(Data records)

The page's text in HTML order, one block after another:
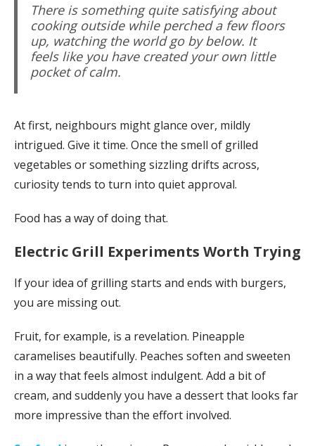
There is something quite satisfying about
cooking outside while perched a few floors
up, watching the world go by below. It
feels like you have created your own little
pocket of calm.
At first, neighbours might glance over, mildly
intrigued. Give it time. Once the smell of grilled
vegetables or something sizzling drifts across,
curiosity tends to turn into quiet approval.
Food has a way of doing that.
Electric Grill Experiments Worth Trying
If your idea of grilling starts and ends with burgers,
you are missing out.
Fruit, for example, is a revelation. Pineapple
caramelises beautifully. Peaches soften and sweeten
in a way that feels almost indulgent. Add a bit of
cream, and suddenly you have a dessert that looks far
more impressive than the effort involved.
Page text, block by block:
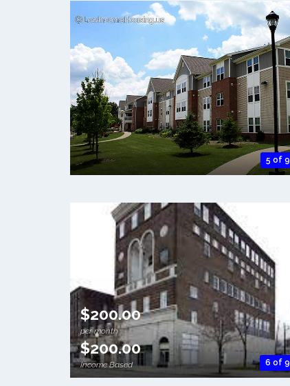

▸ **What needs to be done**
Once more, please print all the lines above exactly, without their pictures.

▸ **Written response**
The page's text in HTML order, one block after another:
There is something quite satisfying about
cooking outside while perched a few floors
up, watching the world go by below. It
feels like you have created your own little
pocket of calm.
At first, neighbours might glance over, mildly
intrigued. Give it time. Once the smell of grilled
vegetables or something sizzling drifts across,
curiosity tends to turn into quiet approval.
Food has a way of doing that.
Electric Grill Experiments Worth Trying
If your idea of grilling starts and ends with burgers,
you are missing out.
Fruit, for example, is a revelation. Pineapple
caramelises beautifully. Peaches soften and sweeten
in a way that feels almost indulgent. Add a bit of
cream, and suddenly you have a dessert that looks far
more impressive than the effort involved.
Page text, block by block:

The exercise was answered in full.